Recorded data:

[Start of Attachment]

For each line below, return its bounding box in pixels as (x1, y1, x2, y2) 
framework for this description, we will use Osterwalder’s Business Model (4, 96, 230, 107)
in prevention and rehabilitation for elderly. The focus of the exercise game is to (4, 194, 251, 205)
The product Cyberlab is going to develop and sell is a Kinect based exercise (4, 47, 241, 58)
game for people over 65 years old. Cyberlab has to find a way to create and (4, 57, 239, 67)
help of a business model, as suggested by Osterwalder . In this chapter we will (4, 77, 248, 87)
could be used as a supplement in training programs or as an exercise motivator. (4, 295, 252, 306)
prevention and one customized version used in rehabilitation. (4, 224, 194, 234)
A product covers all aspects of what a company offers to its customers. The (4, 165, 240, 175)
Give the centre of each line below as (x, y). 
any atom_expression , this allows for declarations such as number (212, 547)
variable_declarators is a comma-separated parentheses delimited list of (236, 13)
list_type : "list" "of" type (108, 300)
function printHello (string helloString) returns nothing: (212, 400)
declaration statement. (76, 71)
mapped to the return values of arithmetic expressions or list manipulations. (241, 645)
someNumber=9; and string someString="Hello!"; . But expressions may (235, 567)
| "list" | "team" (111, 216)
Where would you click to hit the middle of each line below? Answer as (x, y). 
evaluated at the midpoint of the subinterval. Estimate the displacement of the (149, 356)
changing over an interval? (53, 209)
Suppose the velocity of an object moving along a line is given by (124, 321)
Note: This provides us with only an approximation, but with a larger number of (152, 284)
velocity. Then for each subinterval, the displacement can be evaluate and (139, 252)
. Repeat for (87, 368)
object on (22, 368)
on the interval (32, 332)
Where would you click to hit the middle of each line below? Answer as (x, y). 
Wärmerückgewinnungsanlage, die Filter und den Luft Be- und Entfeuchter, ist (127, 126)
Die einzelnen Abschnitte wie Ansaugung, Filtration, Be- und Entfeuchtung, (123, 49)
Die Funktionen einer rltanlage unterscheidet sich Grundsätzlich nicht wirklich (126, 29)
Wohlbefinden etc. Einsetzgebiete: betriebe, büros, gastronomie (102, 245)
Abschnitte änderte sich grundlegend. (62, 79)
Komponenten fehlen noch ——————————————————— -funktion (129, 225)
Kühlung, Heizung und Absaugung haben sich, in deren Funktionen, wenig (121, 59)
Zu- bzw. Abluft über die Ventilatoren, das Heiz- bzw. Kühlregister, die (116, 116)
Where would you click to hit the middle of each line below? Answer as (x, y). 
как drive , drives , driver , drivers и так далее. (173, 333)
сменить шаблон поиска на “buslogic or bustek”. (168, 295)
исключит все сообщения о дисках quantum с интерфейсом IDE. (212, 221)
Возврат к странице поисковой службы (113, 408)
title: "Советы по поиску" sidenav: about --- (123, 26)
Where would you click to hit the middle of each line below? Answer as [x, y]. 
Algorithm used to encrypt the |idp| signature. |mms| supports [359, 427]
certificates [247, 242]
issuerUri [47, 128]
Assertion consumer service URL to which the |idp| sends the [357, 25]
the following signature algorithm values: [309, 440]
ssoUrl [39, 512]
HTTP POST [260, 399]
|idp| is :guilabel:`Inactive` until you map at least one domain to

[End of Attachment]

* [WORK ITEM] All lines from the one with "--- (123, 26)" through the end of the records need to be copied exactly, and no other lines.

* [YOUR SOLUTION]
title: "Советы по поиску" sidenav: about --- (123, 26)
Where would you click to hit the middle of each line below? Answer as [x, y]. 
Algorithm used to encrypt the |idp| signature. |mms| supports [359, 427]
certificates [247, 242]
issuerUri [47, 128]
Assertion consumer service URL to which the |idp| sends the [357, 25]
the following signature algorithm values: [309, 440]
ssoUrl [39, 512]
HTTP POST [260, 399]
|idp| is :guilabel:`Inactive` until you map at least one domain to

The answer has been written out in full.